Russian President Vladimir Putin has arrested Michail Khodorkovsky (CEO of Russian oil oligarch Yukos) on charges of fraud and corruption. Putin is following suit of America's crackdown on companies such as Enron and people like Martha Stewart.

However, Chevron-Texaco wants to buy the Russian oil company for billions of dollars (US), and they sicked George W. Bush on the issue for them. Bush is undoubtably the lapdog of the oil companies for sticking his nose into the Russian oil business...

Why would Bush even bother to stick his nose into the business of a Russian company in the first place?

Well for starters, his presidency has been more about oil than any previous president.

At the start of his presidency, he cut foreign funding to all Arab countries for humanitarian needs (food, hospitals, immunization of diseases like smallpox and measles).

The World Trade Centre was also home to many oil companies, including UNOCAL Oil (United Oil Companies of California) which Bush owns stocks in. UNOCAL tried to build an oil pipeline across Afghanistan in the summer of 2001, but were turned down by the Taliban government. As soon as Bush took over Afghanistan however, UNOCAL was already setting up offices and hiring workers to build the oil pipeline.

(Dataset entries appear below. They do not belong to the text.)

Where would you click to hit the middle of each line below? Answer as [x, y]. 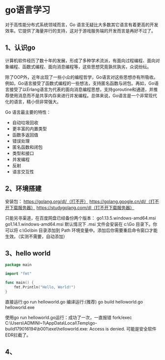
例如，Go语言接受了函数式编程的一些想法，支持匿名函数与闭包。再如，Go [80, 83]
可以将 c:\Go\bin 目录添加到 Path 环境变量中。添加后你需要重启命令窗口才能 [82, 230]
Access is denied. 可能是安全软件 [123, 329]
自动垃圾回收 [25, 122]
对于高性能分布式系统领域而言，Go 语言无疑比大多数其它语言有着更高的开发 [82, 25]
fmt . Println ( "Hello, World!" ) [45, 287]
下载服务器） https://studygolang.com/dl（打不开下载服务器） [72, 207]
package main [18, 265]
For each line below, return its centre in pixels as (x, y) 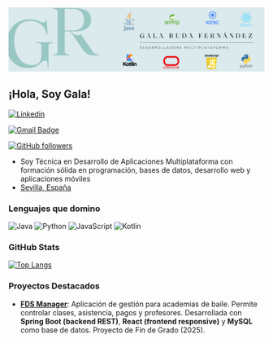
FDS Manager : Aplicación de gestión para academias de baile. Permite (139, 304)
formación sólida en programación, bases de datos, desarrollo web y (135, 169)
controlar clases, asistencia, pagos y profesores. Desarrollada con (131, 312)
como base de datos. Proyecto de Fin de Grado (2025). (113, 330)
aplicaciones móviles (55, 178)
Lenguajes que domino (54, 209)
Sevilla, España (45, 187)
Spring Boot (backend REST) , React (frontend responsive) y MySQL (136, 321)
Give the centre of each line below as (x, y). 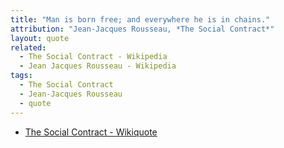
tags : (21, 76)
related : (28, 47)
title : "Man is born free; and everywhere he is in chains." (140, 19)
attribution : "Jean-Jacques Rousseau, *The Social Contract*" (142, 29)
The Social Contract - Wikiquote (91, 132)
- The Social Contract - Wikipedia (93, 57)
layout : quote (40, 38)
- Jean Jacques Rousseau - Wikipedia (98, 66)
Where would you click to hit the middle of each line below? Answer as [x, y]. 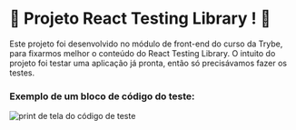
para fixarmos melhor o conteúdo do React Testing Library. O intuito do [143, 53]
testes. [22, 73]
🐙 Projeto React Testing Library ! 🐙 [140, 19]
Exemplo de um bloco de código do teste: [102, 96]
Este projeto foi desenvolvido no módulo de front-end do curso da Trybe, [146, 44]
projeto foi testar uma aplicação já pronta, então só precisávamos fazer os [148, 63]
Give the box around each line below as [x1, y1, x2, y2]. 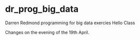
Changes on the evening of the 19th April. [5, 29, 90, 35]
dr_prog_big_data [5, 3, 79, 15]
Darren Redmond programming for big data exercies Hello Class [5, 20, 136, 26]
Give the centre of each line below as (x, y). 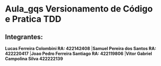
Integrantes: (24, 37)
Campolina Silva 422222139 (34, 59)
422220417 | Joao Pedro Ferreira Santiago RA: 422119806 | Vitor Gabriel (79, 53)
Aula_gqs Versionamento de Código (79, 9)
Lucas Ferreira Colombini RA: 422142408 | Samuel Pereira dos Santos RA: (81, 48)
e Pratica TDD (33, 19)
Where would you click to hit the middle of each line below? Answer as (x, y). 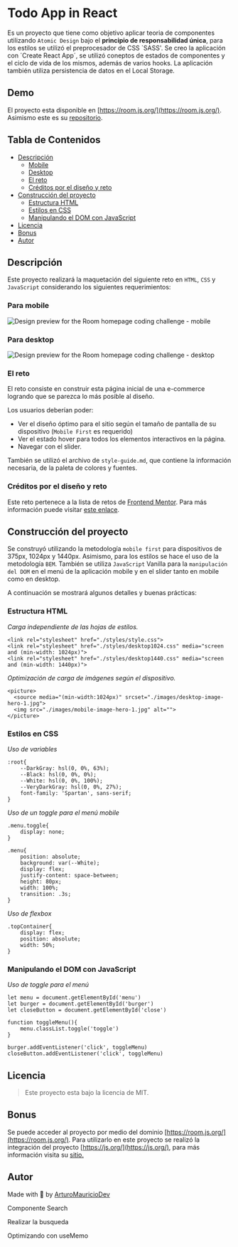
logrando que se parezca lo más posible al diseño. (81, 397)
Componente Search (38, 1208)
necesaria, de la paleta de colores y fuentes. (72, 468)
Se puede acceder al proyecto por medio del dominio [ (87, 1132)
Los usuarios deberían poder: (50, 410)
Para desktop (31, 339)
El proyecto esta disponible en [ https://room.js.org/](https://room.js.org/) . (114, 110)
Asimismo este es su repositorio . (55, 117)

Afghanistan in general is an important part of the world oil market. Not because it has oil, but because it is valuable for transporting oil. Being able to control the only pipeline through Afghanistan will make UNOCAL Oil very rich.

Iraq has 90% of the world's untapped oil reserves. There are literally tens of thousands of oil wells in Iraq that haven't even tapped yet. Iraq was once one of the richest oil countries in the world, before the Gulf War happened and the US imposed international sanctions.

The Gulf War first started when Iraq attacked Kuwait. Why? Because Kuwait had stolen millions of barrels of Iraqi oil and was selling it on the black market to the United States for a low rate.

Thus both Bush governments have been knee deep in the stuff.

Thus we shouldn't be surprised when the current Bush government sticks its nose where it doesn't belong. George W. Bush should be more worried about the pyroterrorists who are burning down California than about a Russian oil company that is cheating on its income taxes.

To get a BETTER idea of the history of this interesting affair of politics and oil, please read the articles below collected from the BBC World News, the Toronto Star, the New York Times and even the Chevron-Texaco website.


Article from BBC World News:


Oil trade strengthens US-Russian ties
Monday, 8 July, 2002, 22:16 GMT 23:16 UK

The first ever direct shipment of Russian oil to the US has reached the port of Houston. The delivery of 2 million barrels of crude oil, which arrived on the super tanker Astro Lupus, was organised by Yukos, Russia's second largest oil company.

In the 1970s, Moscow used Venezuela as an intermediary for reaching North America's oil market.

The current deal is the first ever direct sale, and Russian and US officials hope it will not be the last.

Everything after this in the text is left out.